* _EXERCISE BRIEF_
Begin your copy at the line that holds "Trading Platform That" and carry it through the final line of the data, writing out each line exactly and omitting pictures.

* _DATASET RECORDS_
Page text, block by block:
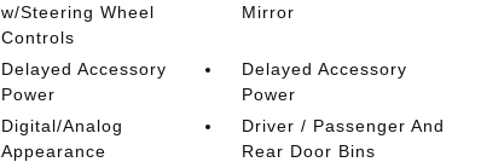
w/Steering Wheel
Controls
Mirror
Delayed Accessory
Power
Delayed Accessory
Power
Digital/Analog
Appearance
Driver / Passenger And
Rear Door Bins
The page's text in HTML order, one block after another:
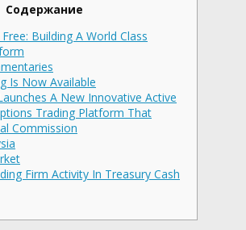
Содержание
Building A World Class
Is Now Available
A New Innovative Active
Trading Platform That
Commission
Firm Activity In Treasury Cash
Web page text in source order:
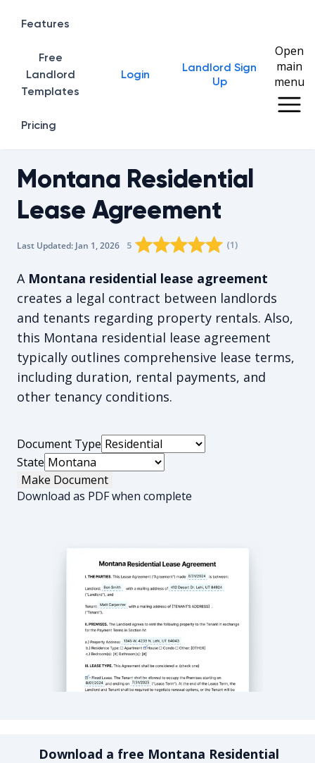
Home
Features
Free
Landlord
Templates
Pricing
Login
Landlord Sign
Up
Open
main
menu
Montana Residential
Lease Agreement
Last Updated: Jan 1, 2026 The average rating is 5/5, for 1
5 Rating star0
Rating star1
Rating star2
Rating star
Rating star
(1)
A Montana residential lease agreement
creates a legal contract between landlords
and tenants regarding property rentals. Also,
this Montana residential lease agreement
typically outlines comprehensive lease terms,
including duration, rental payments, and
other tenancy conditions.
Document Type
State
Make Document
Download as PDF when complete
Download a free Montana Residential

* _ANSWER AREA_
Trading Platform That
Commission
Firm Activity In Treasury Cash
Web page text in source order:
Home
Features
Free
Landlord
Templates
Pricing
Login
Landlord Sign
Up
Open
main
menu
Montana Residential
Lease Agreement
Last Updated: Jan 1, 2026 The average rating is 5/5, for 1
5 Rating star0
Rating star1
Rating star2
Rating star
Rating star
(1)
A Montana residential lease agreement
creates a legal contract between landlords
and tenants regarding property rentals. Also,
this Montana residential lease agreement
typically outlines comprehensive lease terms,
including duration, rental payments, and
other tenancy conditions.
Document Type
State
Make Document
Download as PDF when complete
Download a free Montana Residential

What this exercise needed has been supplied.